Telling Catholics what they already know


One of the most obvious proofs that Transubstantiation is not true is that it quite visibly is not true. Every Sunday, when Catholics partake of the Eucharist, they eat bread and wine, and it looks like bread and wine, and it tastes like bread and wine, and it acts like bread and wine, because it is bread and wine.


Because the bread and wine is bread and wine, it is certainly not the flesh and blood of Jesus Christ. And Catholics, of course, know it. By their very senses, they detect that their religion is a lie. They can easily distinguish between food and flesh. Many of them have likely had a taste of both. If they've ever cut their finger, they may have sucked on it to stop the bleeding, and they know the wine tastes nothing like their blood. Perhaps, if only as children, they have eaten their own dead skin. Don't judge them, if they think it's even remotely ok to literally eat Jesus' flesh, why wouldn't they be ok with eating their own? But if they've eaten their own, they know just as much that they're not eating flesh on a Sunday.


"But it's a sacred mystery", they reply. Yes, it's a mystery why anyone would go to such lengths to maintain their cannibalistic fantasies. I have even heard some claim that the reason God doesn't make the transformation visible is because it would scare people away from consuming it. But this is silly for multiple reasons, the first being if you truly believed doing this is necessary to be saved, and there you have the miraculous proof right before your eyes, you're more likely to consume it. If you're the kind of person who can pretend, against all evidence, that bread and wine are flesh and blood, you're obviously going to accept visible proof that you're right. Furthermore, after doing it every week for a while, you'll become desensitised to it, just as those who eat bugs do.

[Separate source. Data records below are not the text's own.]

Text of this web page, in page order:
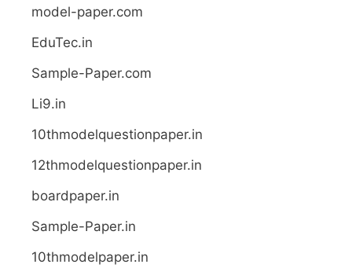
model-paper.com
EduTec.in
Sample-Paper.com
Li9.in
10thmodelquestionpaper.in
12thmodelquestionpaper.in
boardpaper.in
Sample-Paper.in
10thmodelpaper.in
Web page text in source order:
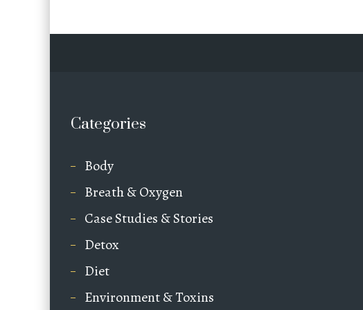
Categories
Body
Breath & Oxygen
Case Studies & Stories
Detox
Diet
Environment & Toxins
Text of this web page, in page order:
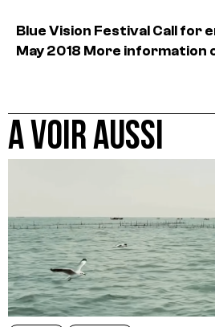
Blue Vision Festival Call for
May 2018 More information
A VOIR AUSSI
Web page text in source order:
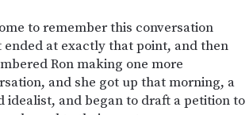
to remember this conversation
at exactly that point, and then
Ron making one more
and she got up that morning, a
idealist, and began to draft a petition to
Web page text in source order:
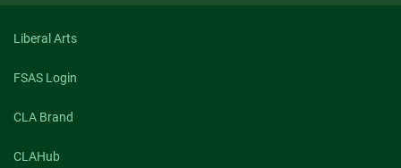
Liberal Arts
FSAS Login
CLA Brand
CLAHub
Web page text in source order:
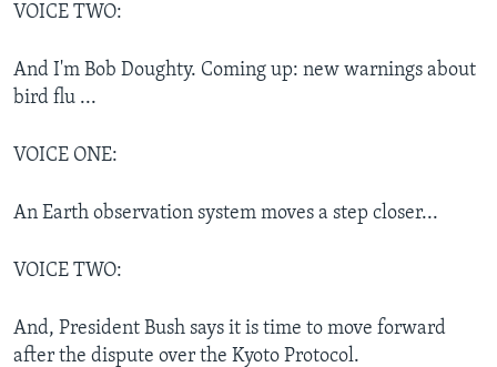
VOICE TWO:
And I'm Bob Doughty. Coming up: new warnings about
bird flu ...
VOICE ONE:
An Earth observation system moves a step closer...
VOICE TWO:
And, President Bush says it is time to move forward
after the dispute over the Kyoto Protocol.
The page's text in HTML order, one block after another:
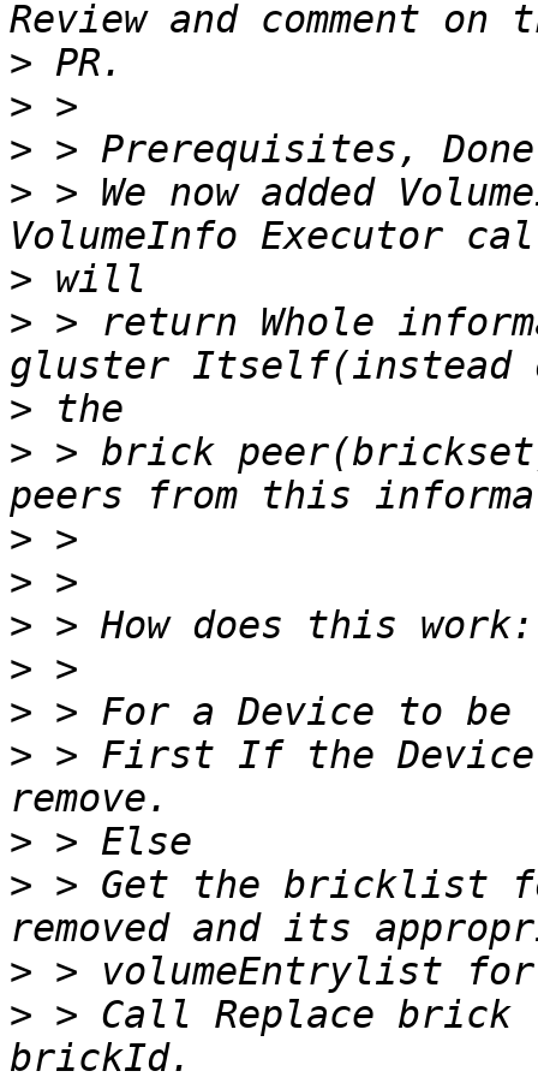
>
>
>
> > We now added
>
> > return Whole
>
> > brick
>
>
>
>
>
> > First If the Device
>
> > Get the bricklist
>
> > Call Replace brick
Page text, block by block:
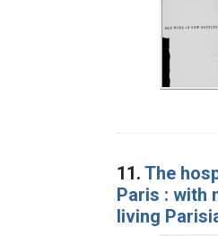
11. The
Paris : with
living
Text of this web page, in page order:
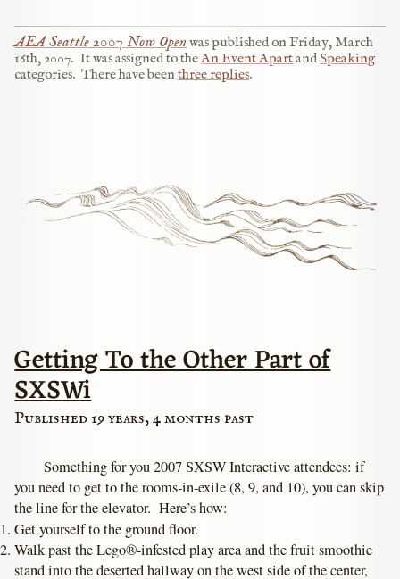
AEA Seattle 2007 Now Openwas published onFriday, March
16th, 2007. It was assigned to theAn Event ApartandSpeaking
categories. There have beenthree replies.
Getting To the Other Part of
SXSWi
Published 19 years, 4 months past
Something for you 2007 SXSW Interactive attendees: if
you need to get to the rooms-in-exile (8, 9, and 10), you can skip
the line for the elevator. Here’s how:
Get yourself to the ground floor.
Walk past the Lego®-infested play area and the fruit smoothie
stand into the deserted hallway on the west side of the center,
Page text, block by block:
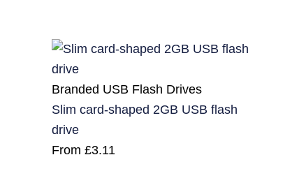
Branded USB Flash Drives
Slim card-shaped 2GB USB flash
drive
From £3.11
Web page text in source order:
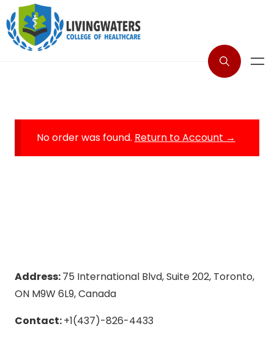
No order was found. Return to Account →
Address:75 International Blvd, Suite 202, Toronto,
ON M9W 6L9, Canada
Contact:+1(437)-826-4433
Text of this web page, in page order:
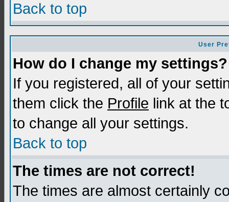
Back to top
User
How do I change my settings?
If you registered, all of your
them click the Profile link at the
to change all your settings.
Back to top
The times are not correct!
The times are almost certainly
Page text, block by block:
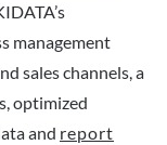
management
sales channels, a
optimized
and report
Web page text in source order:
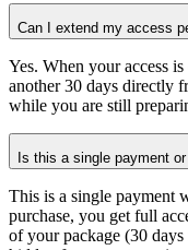
Can I extend my access
Yes. When your access
another 30 days directly
while you are still
Is this a single payment
This is a single payment
purchase, you get full
of your package (30
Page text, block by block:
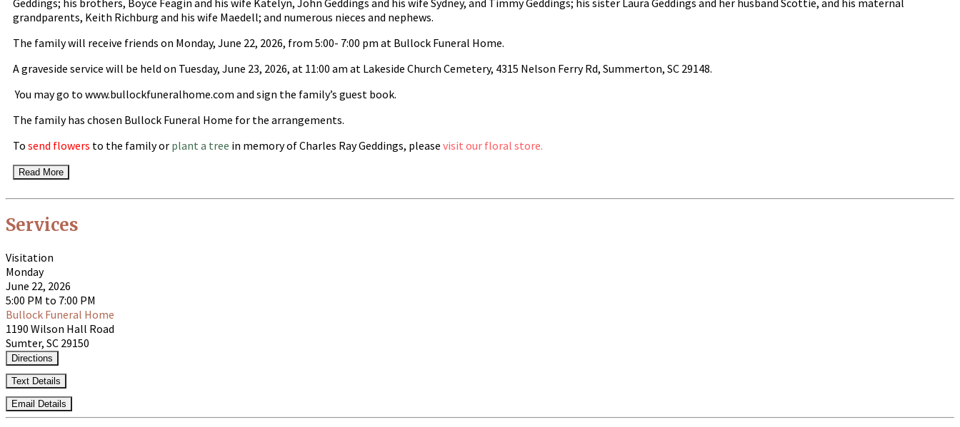
Geddings; his brothers, Boyce Feagin and his wife Katelyn, John Geddings and his wife Sydney, and Timmy Geddings; his sister Laura Geddings and her husband Scottie, and his maternal
grandparents, Keith Richburg and his wife Maedell; and numerous nieces and nephews.
The family will receive friends on Monday, June 22, 2026, from 5:00- 7:00 pm at Bullock Funeral Home.
A graveside service will be held on Tuesday, June 23, 2026, at 11:00 am at Lakeside Church Cemetery, 4315 Nelson Ferry Rd, Summerton, SC 29148.
You may go to www.bullockfuneralhome.com and sign the family’s guest book.
The family has chosen Bullock Funeral Home for the arrangements.
To send flowers to the family or plant a tree in memory of Charles Ray Geddings, please visit our floral store.
Read More
Services
Visitation
Monday
June 22, 2026
5:00 PM to 7:00 PM
Bullock Funeral Home
1190 Wilson Hall Road
Sumter, SC 29150
Directions
Text Details
Email Details
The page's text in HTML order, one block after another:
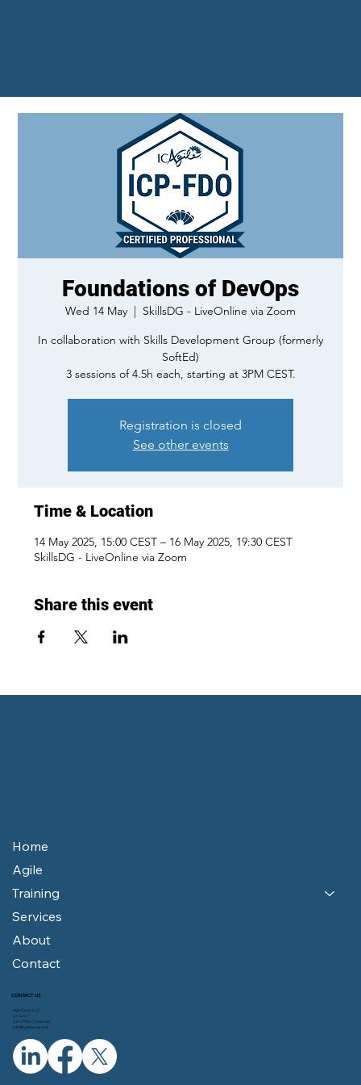
Foundations of DevOps
Wed 14 May
  |
SkillsDG - LiveOnline via Zoom
In collaboration with Skills Development Group (formerly
SoftEd)
3 sessions of 4.5h each, starting at 3PM CEST.
Registration is closed
See other events
Time & Location
14 May 2025, 15:00 CEST – 16 May 2025, 19:30 CEST
SkillsDG - LiveOnline via Zoom
Share this event
CONTACT US
AgileSwiss LLC
Le Jura 7
CH-2906 Chevenez
info@agileswiss.com
Home
Agile
Training
Services
About
Contact
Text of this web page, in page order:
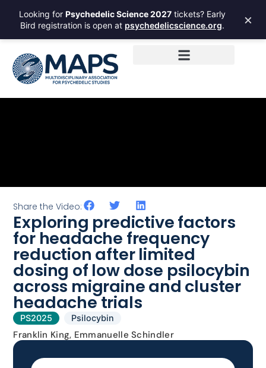
Looking for Psychedelic Science 2027 tickets? Early
Bird registration is open at psychedelicscience.org. ×
Share the Video:
Exploring predictive factors
for headache frequency
reduction after limited
dosing of low dose psilocybin
across migraine and cluster
headache trials
PS2025 Psilocybin
Franklin King, Emmanuelle Schindler
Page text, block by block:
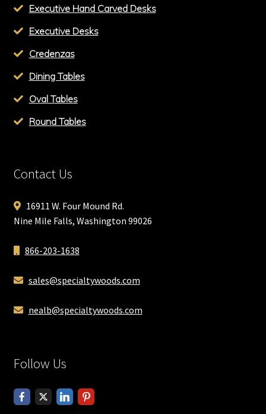
Executive Hand Carved Desks
Executive Desks
Credenzas
Dining Tables
Oval Tables
Round Tables
Contact Us
16911 W. Four Mound Rd.
Nine Mile Falls, Washington 99026
866-203-1638
sales@specialtywoods.com
nealb@specialtywoods.com
Follow Us
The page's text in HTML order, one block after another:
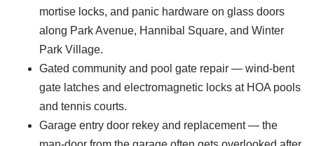
mortise locks, and panic hardware on glass doors
along Park Avenue, Hannibal Square, and Winter
Park Village.
Gated community and pool gate repair — wind-bent
gate latches and electromagnetic locks at HOA pools
and tennis courts.
Garage entry door rekey and replacement — the
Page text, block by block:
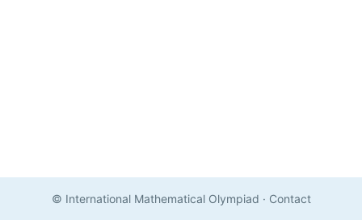
© International Mathematical Olympiad · Contact

Of course, there are claims of Eucharistic miracles. That is, sometimes, something weird will happen that makes it look like the host genuinely do become flesh and blood. But my simple challenge to those who claim these are actual miracles is put your money where your mouths are. You believe that upon consecration, the host become the actual flesh and blood of Christ. You believe that you must consume it to atone for your sins, you believe you've been doing this every Sunday since you became Catholic, it should be no problem for you to do so. Go ahead, show me your faith by your works.


But of course, they won't. Even if it isn't intentionally fraudulent, there is a high probability of a natural, most likely dangerous alternative explanation. Fungus seems to be the most common example. You expect me to throw out my senses because some numpty forgot to wash out the cup before serving it up to a congregation?


No matter how much Catholics may insist Transubstantiation is a true doctrine, every instinct they have tells them otherwise. They may support it with spurious claims of miracles, they may excuse it with ad hoc excuses for why it doesn't look like it's true, they may even call us stubborn for following the evidence where it indisputably leads, but no case can be made for the Catholic Church's claim that anyone who has ever lived has taken a single bite or sip of Jesus. For sake of both their credibility with man, and their relationship with God, Catholics need to trust the senses with which they were blessed and acknowledge that this strange doctrine did not come from God.